The moon is shining over the Ghetto, and the cast have gathered, soaking in the awe of the moment. The beauty of Venice, the emotion of coming together to do this historical production to commemorate the 500 years of the creation of the Ghetto in Venice and the 400 year anniversary of Shakespeare’s death.

Elena Pellone

Actress and MA Shakespeare and Creativity postgraduate student Elena Pellone writes from Venice.

We are doing the Merchant of Venice in Venice. The first time it will ever have been performed in the Ghetto. The walls speak to us. We embrace each other in the madness and the beauty of trying to mount this production in three weeks. It is sold out.

The cast at night

We have come from all over the globe to do it. The director Karin Coonrod’s company is based in New York. Her Portia is Colin Powell’s daughter, adding profound resonance to the Mercy speech. Jessica is played by a beautiful young Jewess. Her sensitivity and youth give our Jessica a mystical beauty, as she sits in the window of what has always been referred to as Shylock’s house in the Ghetto. In our play she carries the hope of a new future, standing apart at the end of the play, watching how not to be.

We are from all over the Globe. Karin calls it a palcoscenico internationale - an international stage. The play will be mostly in English, but infused with different languages. Venetian, Italian, Hebrew, French, German, Ladino, Arabic…

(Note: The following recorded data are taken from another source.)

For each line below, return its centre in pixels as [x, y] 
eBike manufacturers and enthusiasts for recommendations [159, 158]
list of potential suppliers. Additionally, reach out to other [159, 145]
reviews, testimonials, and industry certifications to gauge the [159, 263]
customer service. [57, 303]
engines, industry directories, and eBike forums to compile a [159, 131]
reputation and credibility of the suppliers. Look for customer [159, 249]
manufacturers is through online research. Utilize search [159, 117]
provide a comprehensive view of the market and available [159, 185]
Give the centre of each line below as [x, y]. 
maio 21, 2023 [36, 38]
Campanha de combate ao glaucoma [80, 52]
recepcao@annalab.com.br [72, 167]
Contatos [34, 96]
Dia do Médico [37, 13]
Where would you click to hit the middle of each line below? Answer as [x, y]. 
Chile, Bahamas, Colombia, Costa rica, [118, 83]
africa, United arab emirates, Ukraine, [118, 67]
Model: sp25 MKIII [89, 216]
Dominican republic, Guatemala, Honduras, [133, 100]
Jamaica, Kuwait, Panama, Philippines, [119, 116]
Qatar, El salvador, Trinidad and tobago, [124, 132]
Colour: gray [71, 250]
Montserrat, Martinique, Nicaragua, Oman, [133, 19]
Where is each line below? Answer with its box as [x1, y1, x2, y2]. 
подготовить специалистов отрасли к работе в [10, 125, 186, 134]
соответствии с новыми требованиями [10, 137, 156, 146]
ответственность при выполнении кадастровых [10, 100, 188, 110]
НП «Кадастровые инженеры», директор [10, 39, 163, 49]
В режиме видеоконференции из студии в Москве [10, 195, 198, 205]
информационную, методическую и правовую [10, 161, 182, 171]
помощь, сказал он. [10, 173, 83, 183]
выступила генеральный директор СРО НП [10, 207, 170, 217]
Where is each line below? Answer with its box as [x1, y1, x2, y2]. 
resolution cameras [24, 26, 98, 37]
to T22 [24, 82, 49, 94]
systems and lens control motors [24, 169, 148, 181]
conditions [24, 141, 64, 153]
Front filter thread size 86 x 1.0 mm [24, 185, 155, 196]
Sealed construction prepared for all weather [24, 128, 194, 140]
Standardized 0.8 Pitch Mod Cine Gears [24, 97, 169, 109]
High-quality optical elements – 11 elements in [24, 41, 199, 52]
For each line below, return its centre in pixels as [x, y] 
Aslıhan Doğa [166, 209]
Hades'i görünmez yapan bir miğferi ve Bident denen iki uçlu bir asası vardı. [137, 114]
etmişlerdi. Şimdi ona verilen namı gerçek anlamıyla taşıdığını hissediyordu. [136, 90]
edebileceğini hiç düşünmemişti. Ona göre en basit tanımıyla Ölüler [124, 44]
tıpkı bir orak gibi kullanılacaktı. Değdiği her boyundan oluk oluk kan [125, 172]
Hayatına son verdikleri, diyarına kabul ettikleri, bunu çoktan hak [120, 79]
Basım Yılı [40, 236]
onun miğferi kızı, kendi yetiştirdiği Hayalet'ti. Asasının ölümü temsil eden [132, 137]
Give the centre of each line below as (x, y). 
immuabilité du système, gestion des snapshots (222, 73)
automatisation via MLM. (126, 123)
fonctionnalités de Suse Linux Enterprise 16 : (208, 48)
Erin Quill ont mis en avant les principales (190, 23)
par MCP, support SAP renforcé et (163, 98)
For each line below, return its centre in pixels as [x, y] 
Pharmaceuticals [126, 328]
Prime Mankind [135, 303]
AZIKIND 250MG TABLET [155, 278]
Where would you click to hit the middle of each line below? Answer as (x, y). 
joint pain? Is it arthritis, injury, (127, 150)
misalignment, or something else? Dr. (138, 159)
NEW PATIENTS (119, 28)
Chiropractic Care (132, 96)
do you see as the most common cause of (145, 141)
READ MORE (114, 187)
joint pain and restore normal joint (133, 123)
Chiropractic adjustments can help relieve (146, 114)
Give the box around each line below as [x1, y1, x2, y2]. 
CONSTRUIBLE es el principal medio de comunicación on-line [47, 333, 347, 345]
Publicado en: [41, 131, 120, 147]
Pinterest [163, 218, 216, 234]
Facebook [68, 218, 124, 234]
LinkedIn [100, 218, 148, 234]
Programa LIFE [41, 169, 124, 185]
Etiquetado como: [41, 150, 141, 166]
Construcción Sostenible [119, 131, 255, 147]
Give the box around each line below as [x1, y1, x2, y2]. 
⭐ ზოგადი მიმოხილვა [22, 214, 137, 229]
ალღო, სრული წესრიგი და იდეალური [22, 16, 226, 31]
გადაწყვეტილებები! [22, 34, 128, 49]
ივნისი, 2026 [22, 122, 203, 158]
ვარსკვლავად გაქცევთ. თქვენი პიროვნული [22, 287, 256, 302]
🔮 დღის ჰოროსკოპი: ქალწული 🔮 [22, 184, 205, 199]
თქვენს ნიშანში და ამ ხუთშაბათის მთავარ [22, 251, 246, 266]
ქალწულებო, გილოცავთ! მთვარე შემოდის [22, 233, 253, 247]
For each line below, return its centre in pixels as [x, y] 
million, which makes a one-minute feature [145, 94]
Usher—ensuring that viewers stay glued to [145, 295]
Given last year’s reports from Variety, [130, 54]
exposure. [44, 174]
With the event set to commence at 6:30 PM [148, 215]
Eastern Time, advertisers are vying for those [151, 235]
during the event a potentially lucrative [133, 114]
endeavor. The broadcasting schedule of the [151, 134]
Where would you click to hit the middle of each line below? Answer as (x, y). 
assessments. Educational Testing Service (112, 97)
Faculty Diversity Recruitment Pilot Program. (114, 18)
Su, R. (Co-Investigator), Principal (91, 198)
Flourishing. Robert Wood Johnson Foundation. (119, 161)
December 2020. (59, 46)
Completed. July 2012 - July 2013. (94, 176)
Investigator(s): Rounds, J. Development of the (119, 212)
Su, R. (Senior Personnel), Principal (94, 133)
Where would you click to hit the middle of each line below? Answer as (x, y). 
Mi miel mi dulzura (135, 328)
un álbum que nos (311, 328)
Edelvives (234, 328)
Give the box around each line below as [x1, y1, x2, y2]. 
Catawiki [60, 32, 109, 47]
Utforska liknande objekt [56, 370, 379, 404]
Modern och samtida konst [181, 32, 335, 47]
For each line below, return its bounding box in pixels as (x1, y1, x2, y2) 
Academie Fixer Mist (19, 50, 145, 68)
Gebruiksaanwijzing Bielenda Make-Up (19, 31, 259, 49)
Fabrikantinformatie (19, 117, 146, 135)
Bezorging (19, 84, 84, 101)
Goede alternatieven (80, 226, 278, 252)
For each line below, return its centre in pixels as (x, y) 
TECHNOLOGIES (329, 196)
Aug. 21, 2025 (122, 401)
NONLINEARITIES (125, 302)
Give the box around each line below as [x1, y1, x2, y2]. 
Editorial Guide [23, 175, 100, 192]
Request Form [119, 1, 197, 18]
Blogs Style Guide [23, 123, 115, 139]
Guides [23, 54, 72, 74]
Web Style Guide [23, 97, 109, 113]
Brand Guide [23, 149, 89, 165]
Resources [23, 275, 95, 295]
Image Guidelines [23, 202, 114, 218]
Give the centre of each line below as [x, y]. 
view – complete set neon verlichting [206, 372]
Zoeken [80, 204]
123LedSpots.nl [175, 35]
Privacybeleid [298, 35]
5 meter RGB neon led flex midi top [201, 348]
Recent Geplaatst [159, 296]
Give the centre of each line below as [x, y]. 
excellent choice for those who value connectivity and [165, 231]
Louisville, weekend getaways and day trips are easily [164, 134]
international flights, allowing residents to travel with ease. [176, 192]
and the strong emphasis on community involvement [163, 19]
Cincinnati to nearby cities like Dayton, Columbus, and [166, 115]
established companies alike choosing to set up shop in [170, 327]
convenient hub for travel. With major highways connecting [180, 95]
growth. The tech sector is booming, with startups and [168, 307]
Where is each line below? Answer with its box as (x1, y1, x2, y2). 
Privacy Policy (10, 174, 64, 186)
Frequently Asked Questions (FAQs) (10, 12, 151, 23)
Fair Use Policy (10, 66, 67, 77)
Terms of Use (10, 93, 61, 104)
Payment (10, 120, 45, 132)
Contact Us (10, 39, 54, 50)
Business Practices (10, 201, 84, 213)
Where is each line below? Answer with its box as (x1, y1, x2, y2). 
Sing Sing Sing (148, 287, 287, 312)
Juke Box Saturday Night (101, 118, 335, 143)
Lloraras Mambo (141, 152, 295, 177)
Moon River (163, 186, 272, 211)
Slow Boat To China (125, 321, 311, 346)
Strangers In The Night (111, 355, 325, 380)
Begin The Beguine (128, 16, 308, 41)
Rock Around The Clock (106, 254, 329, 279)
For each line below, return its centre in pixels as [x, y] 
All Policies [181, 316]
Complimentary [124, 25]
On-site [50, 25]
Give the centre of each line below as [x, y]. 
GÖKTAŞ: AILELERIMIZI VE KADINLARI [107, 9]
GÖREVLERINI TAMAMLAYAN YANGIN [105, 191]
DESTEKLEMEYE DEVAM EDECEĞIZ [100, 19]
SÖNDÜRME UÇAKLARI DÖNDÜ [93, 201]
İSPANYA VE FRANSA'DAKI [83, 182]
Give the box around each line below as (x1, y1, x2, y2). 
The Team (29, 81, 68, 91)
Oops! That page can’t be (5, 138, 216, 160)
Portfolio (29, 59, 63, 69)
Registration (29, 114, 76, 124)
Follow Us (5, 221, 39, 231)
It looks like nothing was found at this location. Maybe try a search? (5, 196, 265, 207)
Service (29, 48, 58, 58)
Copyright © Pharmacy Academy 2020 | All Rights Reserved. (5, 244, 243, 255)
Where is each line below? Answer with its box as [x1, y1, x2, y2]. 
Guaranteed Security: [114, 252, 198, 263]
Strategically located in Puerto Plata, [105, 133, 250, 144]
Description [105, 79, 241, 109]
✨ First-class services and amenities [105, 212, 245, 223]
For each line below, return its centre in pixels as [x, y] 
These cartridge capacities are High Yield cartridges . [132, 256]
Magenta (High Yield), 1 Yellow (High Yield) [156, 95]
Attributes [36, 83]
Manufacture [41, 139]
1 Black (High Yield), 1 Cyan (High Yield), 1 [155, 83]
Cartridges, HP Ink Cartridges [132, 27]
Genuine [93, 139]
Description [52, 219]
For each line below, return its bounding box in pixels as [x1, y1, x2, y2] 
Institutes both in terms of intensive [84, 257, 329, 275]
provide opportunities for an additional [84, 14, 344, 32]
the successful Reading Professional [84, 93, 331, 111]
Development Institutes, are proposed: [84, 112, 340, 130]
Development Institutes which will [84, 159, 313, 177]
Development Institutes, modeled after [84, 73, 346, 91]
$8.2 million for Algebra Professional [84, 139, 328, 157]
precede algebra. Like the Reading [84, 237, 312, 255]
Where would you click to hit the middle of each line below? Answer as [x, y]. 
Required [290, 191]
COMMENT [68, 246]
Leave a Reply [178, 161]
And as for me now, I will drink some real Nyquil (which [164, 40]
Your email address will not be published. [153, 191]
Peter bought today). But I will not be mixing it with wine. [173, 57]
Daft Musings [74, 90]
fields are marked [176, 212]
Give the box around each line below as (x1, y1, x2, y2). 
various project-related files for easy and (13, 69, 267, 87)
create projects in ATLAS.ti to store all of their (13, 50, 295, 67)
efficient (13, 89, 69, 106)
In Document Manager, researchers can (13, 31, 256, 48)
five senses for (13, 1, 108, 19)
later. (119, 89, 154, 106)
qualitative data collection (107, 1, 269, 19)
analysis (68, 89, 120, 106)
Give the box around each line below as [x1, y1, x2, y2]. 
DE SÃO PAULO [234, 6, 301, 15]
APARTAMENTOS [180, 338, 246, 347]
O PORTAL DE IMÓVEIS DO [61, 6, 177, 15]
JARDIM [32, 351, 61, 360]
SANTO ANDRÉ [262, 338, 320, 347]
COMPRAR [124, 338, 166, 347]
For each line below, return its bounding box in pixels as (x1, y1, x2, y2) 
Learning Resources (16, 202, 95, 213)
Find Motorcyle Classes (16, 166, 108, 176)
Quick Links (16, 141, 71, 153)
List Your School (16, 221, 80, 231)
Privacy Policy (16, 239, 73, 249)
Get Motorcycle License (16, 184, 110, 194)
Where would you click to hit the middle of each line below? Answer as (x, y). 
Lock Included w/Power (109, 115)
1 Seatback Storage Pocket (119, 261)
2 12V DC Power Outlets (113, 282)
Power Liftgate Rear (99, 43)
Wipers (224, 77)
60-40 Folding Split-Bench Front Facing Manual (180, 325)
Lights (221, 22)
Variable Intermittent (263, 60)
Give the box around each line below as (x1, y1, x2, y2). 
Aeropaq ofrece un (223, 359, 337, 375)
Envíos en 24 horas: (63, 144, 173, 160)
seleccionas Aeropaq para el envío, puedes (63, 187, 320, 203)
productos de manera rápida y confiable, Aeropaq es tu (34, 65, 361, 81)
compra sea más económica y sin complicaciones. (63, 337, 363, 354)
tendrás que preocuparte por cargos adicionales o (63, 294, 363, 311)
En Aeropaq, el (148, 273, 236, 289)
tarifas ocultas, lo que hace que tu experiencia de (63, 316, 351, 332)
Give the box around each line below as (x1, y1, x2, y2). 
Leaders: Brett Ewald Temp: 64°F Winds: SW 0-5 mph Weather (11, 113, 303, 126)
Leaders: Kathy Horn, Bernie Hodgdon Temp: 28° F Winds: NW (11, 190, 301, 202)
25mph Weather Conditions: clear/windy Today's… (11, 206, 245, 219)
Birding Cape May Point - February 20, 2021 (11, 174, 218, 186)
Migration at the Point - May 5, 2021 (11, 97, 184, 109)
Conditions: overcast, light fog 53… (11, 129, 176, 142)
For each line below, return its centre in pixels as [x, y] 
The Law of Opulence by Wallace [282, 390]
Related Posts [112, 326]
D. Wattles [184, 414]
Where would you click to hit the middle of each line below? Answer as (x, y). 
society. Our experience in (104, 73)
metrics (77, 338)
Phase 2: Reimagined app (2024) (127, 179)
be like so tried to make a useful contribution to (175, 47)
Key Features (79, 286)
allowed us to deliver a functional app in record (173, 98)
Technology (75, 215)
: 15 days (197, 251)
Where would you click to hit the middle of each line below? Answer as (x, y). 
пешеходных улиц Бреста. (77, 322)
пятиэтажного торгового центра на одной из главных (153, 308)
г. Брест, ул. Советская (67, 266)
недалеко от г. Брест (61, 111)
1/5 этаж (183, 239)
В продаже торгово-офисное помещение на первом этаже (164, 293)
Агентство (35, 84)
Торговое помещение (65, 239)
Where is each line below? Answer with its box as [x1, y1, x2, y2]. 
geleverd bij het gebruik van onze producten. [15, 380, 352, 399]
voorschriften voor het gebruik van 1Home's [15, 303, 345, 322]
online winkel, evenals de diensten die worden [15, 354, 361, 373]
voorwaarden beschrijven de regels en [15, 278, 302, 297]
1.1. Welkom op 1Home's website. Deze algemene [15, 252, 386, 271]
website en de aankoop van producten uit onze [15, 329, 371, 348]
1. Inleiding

We are a mongrel lot. Our Prince of Morocco lives in Milan, grew up in France, his mother was born in Morocco, his father in Tunisia…and so the stories go…My father is Neapolitan, my mother Greek-Egyptian, I was born in Australia, I live in Stratford-upon Avon and study at the Shakespeare Institute…and so our stories go…

We have been blown here by the wind from all corners, and the heart and the vision of the director is to make this grand gesture, this moment when we move forward, recognising that we are all outsiders, all foreigners, all aliens, but ultimately all the same. Hurt by the same weapons and healed by the same means.

Two actresses in Merchant of Venice

As we rehearse in the Ghetto, the walls witness our shame as they ring with the words, “Dog Jew”, “Impenetrable Cur”…. The ending has been changed and Shylock has the last word. Well, the five Shylocks, one for every scene. In our production, Shylock has become everyman - the slivers of ourselves, the persecution of the outsider, the rage that fuels us towards injustice.

There is little love in this play full of money and commerce, where flesh is for sale, as well as the soul, and the future is a gamble - "We'll play with them the first boy for a thousand ducats." - But at the end the last monologue rings out as a warning - “You'll ask me, why I rather choose to have/A weight of carrion flesh than to receive/Three thousand ducats: I'll not answer that:/But, say, it is my humour: is it answer'd?”

The walls speak to us the bigger ideas of the play, larger than the characters and the moments, projected on them the word “Mercy” in English, Italian and Hebrew. Our task is to mine all of the humanity contained in the play that no character really shows. Love and Mercy.

MERCY projected on the side of a building

The commitment to each other, the coming together as a company, the generosity is what lives beyond the story, beyond the play and the moment. All of us together, under the moon, on such a night, heeding and giving the warning. Killing happens without cause, without accountability. Hatred, prejudice, conditional love. We all are guilty of judgment and fear. We all are creators of, and victims of, the system. We are all asked to consider deeply the words of the Poet. The words of Poets. Love. Mercy. And the walls will literally speak to us.

For me it is the future of theatre – international, borderless theatre. And precisely what Shakespeare knew. We are in the Globe. We are the players on stage, together. And the power of theatre to hold a mirror up to us and see ourselves.

He challenges that. How we see ourselves. Karin challenges that. We are all accountable to the vision. It is complex. It is heartbreaking. And it is beautiful. For there is hope. It is not about winning or losing. It is about mercy. Misericordia. Rachamim.

“That the powerful play goes on, and you will contribute a verse.” Walt Whitman.